本発明は、産業資材用のポリエステル繊維に関する。さらに詳しくは、安価で、かつ長期間の生産において毛羽が少ない状態を維持し、製織性および製品品位に優れると共に、染め斑が発生せず均染性に優れ、特に、シートベルト用ウェビング等に好適なポリエステル繊維に関する。
産業資材用の高強度ポリエステル繊維は、シートベルト用ウェビング、ラッシングベルト、スリング、紐・テープ等の細幅織物、およびテント、ターポリン、重布、バッグ用基布等の広幅織物に広く用いられている。かかる用途においては、高強度、高タフネス、耐摩耗性等の機械的特性が要求され、同時に、高速で製織するために毛羽の少ない高品位の原糸が要求される。さらに、シートベルトのように染色して商品とする用途では、染色の均一性、特にスポット状の染色欠点を含む染め斑の発生防止が重要な課題である。かかる用途で問題となる染め斑とは、染浴中に生成した染料凝集物が基布に付着したり、あるいは非染性物質が基布に付着してその部分への染料の染み込みが阻害されたりすることにより基布に濃染部あるいは不染部が生じ、斑点状あるいは浸み状の染め斑となるものである。特にシートベルト用ウェビング等の高強度ベルトの染色に用いられる、染液へのベルトの浸漬/乾燥のみで発色させるサーモゾル染色法においては、これら凝集物による染色斑が生じやすく、染色斑の回避が重要な課題になっている。このような染料凝集物の付着あるいは染色を阻害する非染性凝集物の基布への付着は、染浴中で直接生ずる場合、および凝集物が一旦ロールやガイド等に付着し、その後凝集物が蓄積したロールやガイドから基布に転移付着する場合がある。
上記染め斑は、染料の選択・調整濃度等の染液レシピ、染液に添加する染色助剤およびph調整剤等の染液の組成と染色機の条件に主に左右されるが、染色時に繊維表面から脱落した紡糸処理剤(油剤)の影響を受けることもある。

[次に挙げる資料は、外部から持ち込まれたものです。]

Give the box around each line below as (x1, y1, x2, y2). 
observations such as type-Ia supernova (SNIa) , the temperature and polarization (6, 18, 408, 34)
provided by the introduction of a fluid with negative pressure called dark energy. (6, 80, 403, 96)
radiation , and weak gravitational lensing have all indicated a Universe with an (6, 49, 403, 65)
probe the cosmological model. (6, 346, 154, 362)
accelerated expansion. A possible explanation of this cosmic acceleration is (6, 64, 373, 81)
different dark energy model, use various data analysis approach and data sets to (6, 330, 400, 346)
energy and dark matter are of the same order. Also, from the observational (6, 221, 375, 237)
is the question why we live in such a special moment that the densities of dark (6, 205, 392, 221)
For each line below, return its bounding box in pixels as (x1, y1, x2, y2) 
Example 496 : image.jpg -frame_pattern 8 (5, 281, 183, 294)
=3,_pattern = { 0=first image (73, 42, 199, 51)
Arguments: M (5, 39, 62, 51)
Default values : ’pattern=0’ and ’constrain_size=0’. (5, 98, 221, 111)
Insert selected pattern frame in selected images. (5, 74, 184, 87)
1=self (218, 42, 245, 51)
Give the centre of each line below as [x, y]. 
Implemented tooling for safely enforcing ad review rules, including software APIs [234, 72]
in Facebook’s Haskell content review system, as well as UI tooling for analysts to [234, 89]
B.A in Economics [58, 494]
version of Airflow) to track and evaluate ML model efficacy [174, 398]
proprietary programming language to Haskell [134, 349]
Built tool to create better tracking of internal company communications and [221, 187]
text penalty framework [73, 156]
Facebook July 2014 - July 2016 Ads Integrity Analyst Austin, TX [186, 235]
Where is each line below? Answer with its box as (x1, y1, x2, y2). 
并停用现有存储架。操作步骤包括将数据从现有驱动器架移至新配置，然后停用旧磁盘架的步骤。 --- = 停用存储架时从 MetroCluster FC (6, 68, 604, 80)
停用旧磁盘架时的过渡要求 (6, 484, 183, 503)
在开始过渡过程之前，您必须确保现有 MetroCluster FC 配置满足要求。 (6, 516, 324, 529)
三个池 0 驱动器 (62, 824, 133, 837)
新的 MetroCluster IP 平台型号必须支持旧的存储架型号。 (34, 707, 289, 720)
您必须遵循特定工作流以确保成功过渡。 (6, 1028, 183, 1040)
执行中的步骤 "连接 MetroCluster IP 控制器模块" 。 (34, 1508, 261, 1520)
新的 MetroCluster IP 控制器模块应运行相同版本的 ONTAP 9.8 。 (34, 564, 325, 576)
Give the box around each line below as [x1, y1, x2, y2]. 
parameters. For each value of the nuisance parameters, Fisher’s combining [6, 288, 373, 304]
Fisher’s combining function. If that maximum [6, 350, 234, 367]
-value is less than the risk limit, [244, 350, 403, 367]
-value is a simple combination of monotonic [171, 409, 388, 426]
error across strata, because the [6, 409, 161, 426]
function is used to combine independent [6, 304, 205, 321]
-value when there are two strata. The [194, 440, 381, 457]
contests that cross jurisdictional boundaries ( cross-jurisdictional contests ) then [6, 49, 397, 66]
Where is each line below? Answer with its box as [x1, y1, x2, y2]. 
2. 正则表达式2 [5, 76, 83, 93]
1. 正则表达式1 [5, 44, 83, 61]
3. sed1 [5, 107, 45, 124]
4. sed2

特に細幅織物の染色においては、精練による油剤除去なしに直接生機を染液にディップして乾燥発色させるケースも多く、このようなケースでは繊維に付着している紡糸処理剤が染色の安定性に少なからぬ影響を与える。このことから、従来より染料レシピの選択、染浴の調整とともに繊維処理剤の選択も合わせて検討が図られてきた。
しかしながら、近年の各製造工程における効率化、例えば、染色工程では、精練の省略、高速短時間染色および高温短時間乾燥の採用、また、製織工程では、整径および製織の高速化等が図られてきたことを受け、原糸の毛羽品位と染色安定性はさらに格段に高いレベルで両立することが求められている。
すなわち、特に染色用途に供される高強度ポリエステル繊維が優れた製糸時・高次加工時の工程通過性・毛羽品位と優れた染色安定性を具備するためには、使用される処理剤は以下の特性a〜gを満足することが必要であるとされていた。
a.平滑性に優れていること、即ち、動摩擦係数が低いこと、
b.極圧性に優れていること、即ち油膜強度が高いこと、
c.処理剤の安定性に優れていること、
d.耐熱性に優れていること、即ち、200〜250℃の高温ロール上でも熱酸化し難く、かつ熱酸化劣化しても固化し難いこと、
e.糸−糸間摩擦が比較的高く、単糸間交絡がかかり易く、集束性に優れていること、
f.製糸工程の高温熱履歴を経ても糸条に付着している処理剤が組成として安定なこと、
g.染浴中に処理剤の成分が溶解・脱落しても、染浴のバランスを崩さないこと、即ち、染料の一部を凝集させたり、処理剤自身が非水溶性凝集物を生成して、凝集染料の付着または非染性凝集物の付着等が生じないこと。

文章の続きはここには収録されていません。